The problem with empty threats, according to Darling, is one of incomplete socialization. In the best-case scenario, a child who is socialized accepts the values a parent holds dear. But more importantly, they internalize those values. What empty threats do, in a sense, is disrupt the process of internalization by suggesting that inconsistently applied rules can be obeyed or not obeyed depending on the context of the situation.

There are a couple of reasons this is the case, explains Darling. “The most important thing for a kid in any relationship is predictability,” she explains. “So the kid knows what the rules are and the kid knows what’s going to happen if they are disobeyed.”

There is a deep sense of safety in predictability and consistency for a child, as long as a parent levels “reasonable consequences for reasonable crimes,” Darling explains — in other words, offering reasons for consequences beyond the simple compliance of “because I said so.” Ideally, the reasons for consequences should be explicit and related to the values a parent hopes their child will internalize: honesty, kindness, integrity, and safety (that sort of thing).

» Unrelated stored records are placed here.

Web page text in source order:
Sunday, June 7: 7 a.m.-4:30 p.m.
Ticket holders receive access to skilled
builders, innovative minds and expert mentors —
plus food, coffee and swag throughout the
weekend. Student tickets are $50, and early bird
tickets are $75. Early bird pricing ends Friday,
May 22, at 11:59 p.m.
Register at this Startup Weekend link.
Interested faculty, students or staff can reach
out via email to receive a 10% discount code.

“If you have a child who sees rules done consistently, for reasons that are explained, with reasonable consequences that include an explanation, it helps set that internalization,” explains Darling.

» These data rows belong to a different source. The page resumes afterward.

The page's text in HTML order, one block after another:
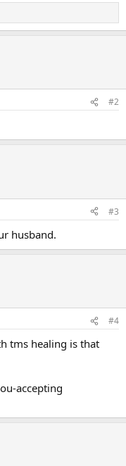
#2
#3
husband.
#4
tms healing is that
accepting

On the other hand, empty threats decouple consequence from values, because they’re made in an attempt to intimidate rather than inform. What this does is focus the child on the punishment itself. The value that the child develops is in avoiding the punishment. And if that’s the endgame, then deception is totally reasonable.

When a child does comply because they’re frightened of an unreasonable consequence, it doesn’t mean that they’ll comply when they’re away from the parent. It merely means that they’re afraid of their parent. That’s a horrible and predictable result that’s likely to lead to more misbehavior as children age.

Darling suggests all of this points to the existence of a parenting Goldilocks-zone that was laid out by psychologist Diana Baumrind in the 1960s. Baumrind came up a set of parenting styles that include the permissive parent who pours out positive regard but little discipline, the authoritarian parent who creates an intense amount of rules with less positive regard, and the authoritative parent who offers both positive regard and rules.

“The authoritative parent is the warmest and the strictest in that they are the most consistent about following through on rules,” explains Darling. Because reasonable, consistently enforced rules based on values helps a child understand that the family is in this together, and everyone should have everyone else’s best interests at heart.